After millennia of analysis, the consensus is that there is no Holy Grail of leadership. Still, when certain traits manifest themselves in cadence, they give individuals a natural flair for good management. Professor Deborah Ancona of MIT’s Sloan School of Management has formulated a model of leadership she calls the 4-CAP+. It refers to four prime capabilities – making sense, visioning, relating and inventing – coupled with a fifth, credibility.

Here is how they work in conjunction and how you can adopt them to improve your organization through better leadership.

Making Sense

Self-descriptive, this may also be expressed as “context.” Ancona describes it as “keeping your fingers on the pulse.” It can include building rapport within and outside your company, recognizing market trends as they emerge, and anticipating shifts from the competition. Making sense is an all-encompassing state of mind that condenses and processes vast amounts of information before identifying what needs to change and how.

Key Takeaway: A leader that can make sense of the labyrinth that is the modern business world becomes the fulcrum around which the entire organization flourishes.

 Visioning

Where making sense is an appreciation of the current situation, vision is the future. Projecting an end result is simply one component of this; it is incumbent upon the leader to map out the journey between the two states. The strategies may vary from simple and minor course corrections across the organization or a bold overhaul and even a reimagining of the company’s mission statement.

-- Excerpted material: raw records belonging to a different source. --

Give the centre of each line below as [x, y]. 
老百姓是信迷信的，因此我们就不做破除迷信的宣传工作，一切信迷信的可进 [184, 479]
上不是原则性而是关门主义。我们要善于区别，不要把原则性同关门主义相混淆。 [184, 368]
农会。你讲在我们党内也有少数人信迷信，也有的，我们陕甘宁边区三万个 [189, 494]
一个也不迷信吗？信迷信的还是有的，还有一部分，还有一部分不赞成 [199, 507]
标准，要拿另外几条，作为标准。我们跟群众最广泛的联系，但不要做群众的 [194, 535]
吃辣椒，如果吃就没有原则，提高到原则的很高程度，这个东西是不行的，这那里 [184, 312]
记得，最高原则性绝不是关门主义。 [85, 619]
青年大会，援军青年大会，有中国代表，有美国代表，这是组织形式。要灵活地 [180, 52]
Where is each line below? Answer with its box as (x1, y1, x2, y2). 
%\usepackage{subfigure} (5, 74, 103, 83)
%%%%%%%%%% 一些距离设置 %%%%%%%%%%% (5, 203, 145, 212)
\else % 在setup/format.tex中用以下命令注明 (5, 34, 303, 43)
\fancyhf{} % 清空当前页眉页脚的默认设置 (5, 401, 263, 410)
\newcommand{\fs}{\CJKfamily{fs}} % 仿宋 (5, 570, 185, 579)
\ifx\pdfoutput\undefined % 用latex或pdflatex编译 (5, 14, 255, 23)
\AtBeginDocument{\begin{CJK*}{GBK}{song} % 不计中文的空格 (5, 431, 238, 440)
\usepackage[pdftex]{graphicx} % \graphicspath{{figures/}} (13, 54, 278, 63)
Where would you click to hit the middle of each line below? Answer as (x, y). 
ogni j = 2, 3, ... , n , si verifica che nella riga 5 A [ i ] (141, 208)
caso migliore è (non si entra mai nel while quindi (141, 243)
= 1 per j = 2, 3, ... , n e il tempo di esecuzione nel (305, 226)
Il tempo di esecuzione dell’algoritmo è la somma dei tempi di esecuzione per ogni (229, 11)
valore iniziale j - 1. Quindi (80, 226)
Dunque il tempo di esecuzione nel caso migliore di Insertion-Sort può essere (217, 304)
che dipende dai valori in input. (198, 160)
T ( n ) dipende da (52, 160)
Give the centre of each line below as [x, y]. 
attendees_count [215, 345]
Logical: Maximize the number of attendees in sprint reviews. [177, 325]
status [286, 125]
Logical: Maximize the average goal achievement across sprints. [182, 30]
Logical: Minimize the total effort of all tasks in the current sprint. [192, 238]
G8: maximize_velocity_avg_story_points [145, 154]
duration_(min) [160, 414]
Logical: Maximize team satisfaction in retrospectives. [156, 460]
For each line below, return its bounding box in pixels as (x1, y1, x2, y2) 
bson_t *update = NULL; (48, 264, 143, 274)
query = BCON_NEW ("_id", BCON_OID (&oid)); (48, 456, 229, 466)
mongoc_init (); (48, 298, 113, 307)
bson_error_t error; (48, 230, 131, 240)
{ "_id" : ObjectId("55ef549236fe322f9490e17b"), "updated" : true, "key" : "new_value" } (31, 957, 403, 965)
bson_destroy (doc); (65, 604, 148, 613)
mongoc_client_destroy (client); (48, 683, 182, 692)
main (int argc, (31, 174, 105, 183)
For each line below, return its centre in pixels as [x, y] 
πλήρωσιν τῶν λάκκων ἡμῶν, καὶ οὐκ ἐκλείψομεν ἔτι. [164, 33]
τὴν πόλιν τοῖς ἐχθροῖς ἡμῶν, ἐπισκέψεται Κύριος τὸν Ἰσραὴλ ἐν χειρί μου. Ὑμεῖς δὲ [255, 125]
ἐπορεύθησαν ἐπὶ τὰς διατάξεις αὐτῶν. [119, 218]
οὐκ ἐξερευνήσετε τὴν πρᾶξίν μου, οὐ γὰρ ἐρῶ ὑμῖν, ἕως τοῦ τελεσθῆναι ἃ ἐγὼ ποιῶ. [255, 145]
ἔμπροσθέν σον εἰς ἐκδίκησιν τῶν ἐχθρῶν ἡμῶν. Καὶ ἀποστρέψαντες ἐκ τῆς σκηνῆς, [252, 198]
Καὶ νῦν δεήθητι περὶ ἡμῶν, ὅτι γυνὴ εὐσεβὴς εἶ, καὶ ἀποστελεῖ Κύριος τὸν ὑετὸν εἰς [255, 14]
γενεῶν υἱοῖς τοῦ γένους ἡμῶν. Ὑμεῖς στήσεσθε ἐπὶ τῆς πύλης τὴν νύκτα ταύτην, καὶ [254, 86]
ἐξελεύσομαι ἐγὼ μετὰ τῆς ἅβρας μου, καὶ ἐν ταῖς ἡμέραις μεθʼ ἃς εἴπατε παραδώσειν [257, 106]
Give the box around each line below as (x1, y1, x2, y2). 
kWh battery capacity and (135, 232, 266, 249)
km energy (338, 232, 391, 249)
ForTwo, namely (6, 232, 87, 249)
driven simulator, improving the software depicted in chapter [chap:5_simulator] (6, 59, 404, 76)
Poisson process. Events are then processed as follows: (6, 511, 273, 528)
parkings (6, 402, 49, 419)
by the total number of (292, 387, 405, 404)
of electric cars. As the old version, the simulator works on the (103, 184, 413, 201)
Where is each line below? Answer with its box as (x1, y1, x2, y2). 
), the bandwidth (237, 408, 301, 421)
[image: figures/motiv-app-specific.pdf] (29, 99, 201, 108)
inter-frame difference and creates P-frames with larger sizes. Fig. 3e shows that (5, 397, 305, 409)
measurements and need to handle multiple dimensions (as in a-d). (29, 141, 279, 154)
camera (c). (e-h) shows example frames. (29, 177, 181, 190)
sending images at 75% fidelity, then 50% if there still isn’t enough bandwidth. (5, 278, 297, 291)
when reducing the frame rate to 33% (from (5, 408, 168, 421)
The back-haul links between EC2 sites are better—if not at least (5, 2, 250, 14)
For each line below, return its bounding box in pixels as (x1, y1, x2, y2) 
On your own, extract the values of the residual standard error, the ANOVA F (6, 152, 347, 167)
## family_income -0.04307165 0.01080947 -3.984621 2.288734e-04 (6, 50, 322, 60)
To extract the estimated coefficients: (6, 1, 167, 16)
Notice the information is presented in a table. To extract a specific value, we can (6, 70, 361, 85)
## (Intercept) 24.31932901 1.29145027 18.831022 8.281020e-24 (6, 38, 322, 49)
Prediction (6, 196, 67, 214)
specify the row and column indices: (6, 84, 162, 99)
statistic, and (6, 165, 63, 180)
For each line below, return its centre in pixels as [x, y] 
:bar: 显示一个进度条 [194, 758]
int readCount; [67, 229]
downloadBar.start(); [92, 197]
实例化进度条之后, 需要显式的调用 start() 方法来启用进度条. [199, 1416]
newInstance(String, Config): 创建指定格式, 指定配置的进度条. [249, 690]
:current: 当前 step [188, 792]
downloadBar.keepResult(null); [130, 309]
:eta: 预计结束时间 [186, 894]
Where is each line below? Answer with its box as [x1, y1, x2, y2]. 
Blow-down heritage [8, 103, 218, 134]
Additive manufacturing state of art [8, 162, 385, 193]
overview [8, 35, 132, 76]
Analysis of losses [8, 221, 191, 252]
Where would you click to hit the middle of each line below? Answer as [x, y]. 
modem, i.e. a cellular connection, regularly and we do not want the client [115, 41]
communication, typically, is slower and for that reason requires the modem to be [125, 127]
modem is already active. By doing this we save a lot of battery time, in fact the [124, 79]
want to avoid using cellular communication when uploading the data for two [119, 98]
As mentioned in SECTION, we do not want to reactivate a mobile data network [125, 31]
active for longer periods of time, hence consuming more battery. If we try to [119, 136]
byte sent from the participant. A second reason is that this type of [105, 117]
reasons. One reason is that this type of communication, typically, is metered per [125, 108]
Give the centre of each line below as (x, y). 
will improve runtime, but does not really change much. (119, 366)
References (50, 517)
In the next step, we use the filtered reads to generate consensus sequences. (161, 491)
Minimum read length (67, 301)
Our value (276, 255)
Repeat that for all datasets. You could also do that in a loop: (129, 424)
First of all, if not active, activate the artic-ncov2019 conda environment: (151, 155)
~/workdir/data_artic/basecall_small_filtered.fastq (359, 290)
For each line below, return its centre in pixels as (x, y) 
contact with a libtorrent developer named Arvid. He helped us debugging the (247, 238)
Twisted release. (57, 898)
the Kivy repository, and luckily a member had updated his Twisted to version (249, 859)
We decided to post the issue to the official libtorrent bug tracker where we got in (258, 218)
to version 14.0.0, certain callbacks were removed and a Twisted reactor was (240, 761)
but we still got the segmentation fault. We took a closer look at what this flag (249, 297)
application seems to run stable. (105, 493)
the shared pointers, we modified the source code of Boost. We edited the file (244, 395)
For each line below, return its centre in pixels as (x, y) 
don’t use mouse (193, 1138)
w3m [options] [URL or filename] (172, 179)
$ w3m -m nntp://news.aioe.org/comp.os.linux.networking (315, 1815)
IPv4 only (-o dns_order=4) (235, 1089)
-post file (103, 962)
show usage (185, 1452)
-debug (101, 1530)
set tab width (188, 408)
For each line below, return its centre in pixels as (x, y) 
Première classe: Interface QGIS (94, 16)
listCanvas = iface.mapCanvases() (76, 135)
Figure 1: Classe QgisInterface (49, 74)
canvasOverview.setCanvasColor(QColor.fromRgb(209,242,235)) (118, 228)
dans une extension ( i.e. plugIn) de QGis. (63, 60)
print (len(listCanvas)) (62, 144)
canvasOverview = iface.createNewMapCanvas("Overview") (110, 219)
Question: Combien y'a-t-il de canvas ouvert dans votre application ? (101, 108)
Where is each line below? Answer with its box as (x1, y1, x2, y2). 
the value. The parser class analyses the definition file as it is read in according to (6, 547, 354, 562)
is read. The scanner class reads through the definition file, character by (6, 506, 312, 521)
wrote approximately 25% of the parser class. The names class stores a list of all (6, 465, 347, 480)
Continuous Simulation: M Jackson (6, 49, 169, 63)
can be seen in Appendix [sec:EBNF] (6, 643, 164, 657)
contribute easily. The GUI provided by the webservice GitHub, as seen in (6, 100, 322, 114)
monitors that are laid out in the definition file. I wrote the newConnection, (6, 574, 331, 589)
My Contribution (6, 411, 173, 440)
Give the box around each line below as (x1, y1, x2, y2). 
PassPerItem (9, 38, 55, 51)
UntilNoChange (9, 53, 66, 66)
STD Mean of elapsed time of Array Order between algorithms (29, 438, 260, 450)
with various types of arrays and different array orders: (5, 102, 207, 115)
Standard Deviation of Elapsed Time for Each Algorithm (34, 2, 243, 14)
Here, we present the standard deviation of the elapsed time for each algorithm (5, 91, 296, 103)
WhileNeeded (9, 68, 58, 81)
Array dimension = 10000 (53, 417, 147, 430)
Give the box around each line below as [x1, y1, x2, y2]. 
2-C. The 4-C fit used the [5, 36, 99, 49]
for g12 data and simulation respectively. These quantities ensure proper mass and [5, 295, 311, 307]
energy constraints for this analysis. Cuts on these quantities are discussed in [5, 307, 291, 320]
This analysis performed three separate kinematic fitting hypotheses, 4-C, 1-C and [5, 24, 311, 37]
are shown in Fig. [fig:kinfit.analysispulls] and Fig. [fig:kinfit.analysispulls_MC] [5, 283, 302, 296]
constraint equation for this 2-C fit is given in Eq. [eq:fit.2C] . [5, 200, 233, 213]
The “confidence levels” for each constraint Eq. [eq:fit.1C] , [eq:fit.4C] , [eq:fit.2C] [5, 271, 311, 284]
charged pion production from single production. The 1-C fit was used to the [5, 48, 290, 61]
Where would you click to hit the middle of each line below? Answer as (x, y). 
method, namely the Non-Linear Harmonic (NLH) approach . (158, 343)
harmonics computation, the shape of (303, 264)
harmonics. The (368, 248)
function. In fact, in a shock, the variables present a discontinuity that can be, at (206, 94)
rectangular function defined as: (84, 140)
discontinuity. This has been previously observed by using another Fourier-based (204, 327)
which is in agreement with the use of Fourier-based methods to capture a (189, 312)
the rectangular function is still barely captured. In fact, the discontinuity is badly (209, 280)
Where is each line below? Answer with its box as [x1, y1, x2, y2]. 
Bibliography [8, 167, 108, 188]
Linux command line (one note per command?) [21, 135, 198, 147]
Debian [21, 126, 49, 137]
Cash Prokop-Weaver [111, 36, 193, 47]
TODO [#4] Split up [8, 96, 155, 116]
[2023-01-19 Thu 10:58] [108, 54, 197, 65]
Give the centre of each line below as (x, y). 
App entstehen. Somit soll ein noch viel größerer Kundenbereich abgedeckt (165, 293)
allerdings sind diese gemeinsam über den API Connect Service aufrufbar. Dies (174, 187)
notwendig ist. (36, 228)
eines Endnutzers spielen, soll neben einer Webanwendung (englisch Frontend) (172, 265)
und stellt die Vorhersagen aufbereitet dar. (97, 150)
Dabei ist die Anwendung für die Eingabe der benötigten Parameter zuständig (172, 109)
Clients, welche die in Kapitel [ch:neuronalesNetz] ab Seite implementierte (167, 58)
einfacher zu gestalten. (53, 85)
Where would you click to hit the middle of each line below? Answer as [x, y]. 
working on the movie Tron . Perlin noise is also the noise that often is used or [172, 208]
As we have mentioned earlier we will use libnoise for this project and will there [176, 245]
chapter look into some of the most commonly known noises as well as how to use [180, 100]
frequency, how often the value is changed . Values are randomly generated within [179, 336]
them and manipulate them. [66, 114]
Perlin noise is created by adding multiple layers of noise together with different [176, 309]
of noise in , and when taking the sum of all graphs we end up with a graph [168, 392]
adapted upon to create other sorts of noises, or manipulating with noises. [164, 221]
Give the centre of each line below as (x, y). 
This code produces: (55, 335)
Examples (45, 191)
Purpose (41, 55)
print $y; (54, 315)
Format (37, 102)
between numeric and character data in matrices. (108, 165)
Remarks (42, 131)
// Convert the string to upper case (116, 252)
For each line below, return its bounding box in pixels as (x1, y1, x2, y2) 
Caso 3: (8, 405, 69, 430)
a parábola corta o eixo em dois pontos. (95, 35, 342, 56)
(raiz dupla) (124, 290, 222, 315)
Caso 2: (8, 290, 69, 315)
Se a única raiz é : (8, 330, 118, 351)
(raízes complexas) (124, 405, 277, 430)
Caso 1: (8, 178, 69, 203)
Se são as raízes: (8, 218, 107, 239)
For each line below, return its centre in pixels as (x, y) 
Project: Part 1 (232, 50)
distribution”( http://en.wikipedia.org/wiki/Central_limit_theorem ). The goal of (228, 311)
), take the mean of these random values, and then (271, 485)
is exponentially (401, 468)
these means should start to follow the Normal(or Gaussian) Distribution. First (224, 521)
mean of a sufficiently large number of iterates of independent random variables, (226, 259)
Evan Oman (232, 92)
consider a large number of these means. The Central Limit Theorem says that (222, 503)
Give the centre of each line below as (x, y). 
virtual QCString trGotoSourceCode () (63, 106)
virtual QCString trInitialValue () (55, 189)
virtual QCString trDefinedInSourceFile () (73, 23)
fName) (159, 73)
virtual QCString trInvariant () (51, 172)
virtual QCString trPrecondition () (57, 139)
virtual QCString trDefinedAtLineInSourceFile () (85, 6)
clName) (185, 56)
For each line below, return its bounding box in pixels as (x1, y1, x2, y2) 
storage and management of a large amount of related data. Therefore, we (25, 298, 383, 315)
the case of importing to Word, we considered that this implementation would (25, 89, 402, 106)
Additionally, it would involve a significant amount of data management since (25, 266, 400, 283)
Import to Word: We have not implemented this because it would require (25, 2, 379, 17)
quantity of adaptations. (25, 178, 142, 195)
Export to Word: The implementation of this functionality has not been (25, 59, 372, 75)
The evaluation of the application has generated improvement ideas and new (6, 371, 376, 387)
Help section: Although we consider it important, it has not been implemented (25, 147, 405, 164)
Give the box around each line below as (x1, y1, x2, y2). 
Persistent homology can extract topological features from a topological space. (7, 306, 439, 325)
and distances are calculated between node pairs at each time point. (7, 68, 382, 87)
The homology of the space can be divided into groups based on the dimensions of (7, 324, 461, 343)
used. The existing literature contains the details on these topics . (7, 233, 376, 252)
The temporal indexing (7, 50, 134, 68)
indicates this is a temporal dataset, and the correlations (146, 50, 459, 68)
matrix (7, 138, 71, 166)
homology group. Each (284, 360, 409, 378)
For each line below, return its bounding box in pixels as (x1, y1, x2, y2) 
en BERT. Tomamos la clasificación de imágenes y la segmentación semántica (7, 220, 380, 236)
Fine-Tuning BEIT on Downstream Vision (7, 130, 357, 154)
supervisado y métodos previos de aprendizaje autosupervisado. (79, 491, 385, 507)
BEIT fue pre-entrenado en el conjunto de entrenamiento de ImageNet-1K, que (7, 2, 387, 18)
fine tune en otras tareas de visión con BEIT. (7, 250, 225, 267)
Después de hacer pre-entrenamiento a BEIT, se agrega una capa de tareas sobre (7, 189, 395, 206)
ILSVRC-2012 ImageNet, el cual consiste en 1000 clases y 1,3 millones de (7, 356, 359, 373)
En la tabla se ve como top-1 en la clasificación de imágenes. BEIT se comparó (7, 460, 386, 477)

Key Takeaway: Leaders that exemplify this trait go beyond describing an end result, they infuse the people around them with a desire to be a part of the journey.

 Relating

Communication is the central element of any relationship, business or personal. Relating in a leadership context involves connecting with a diverse range of personalities across many levels of management. Because no two roles nor any two individuals are exactly alike, this is a polymorphous trait where the leader adapts to the situation. It can take the form of mentoring with one colleague and acting as a sounding board with another.

Key Takeaway: The people factor can make or break a business. Leadership built on a foundation of meaningful relationships is invaluable in both good times and in crises.

Inventing

Stagnation is suicide. After the first three components of 4-CAP+ have laid the groundwork, it is the ability to innovate solutions in a rapidly-evolving environment that produces real-world results. A good leader’s knack for inventing transcends just the individual – it is also evident in how they get their teams to think laterally and create fearlessly.

Key Takeaway: Leading from the front means forging a new path in unknown, untested territory. Transformative leaders are trailblazers whose inventiveness inspires as much as their inventions.

 Credibility

Credibility was a late addition to Ancona’s original 4-CAP model, accounting for the ‘+’ in 4-CAP+. She describes it as “both the condition and the result of the other four.”

As she explains, “Your ability to act with integrity requires gaining respect from others by keeping commitments and operating with a strong sense of purpose. Credible leaders walk the talk. Their actions match their words. Do you want to be a leader, or do you want to get ahead? Sometimes these go together, but sometimes it takes courage to just do the right thing.”